**Required action**
The records follow. Retype them without a single change.

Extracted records
····················
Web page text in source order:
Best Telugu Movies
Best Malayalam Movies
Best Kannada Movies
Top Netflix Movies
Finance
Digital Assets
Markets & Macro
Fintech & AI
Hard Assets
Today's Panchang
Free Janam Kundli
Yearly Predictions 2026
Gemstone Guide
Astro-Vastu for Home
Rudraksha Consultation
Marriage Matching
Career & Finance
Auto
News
····················
**Exercise output**
Web page text in source order:
Best Telugu Movies
Best Malayalam Movies
Best Kannada Movies
Top Netflix Movies
Finance
Digital Assets
Markets & Macro
Fintech & AI
Hard Assets
Today's Panchang
Free Janam Kundli
Yearly Predictions 2026
Gemstone Guide
Astro-Vastu for Home
Rudraksha Consultation
Marriage Matching
Career & Finance
Auto
News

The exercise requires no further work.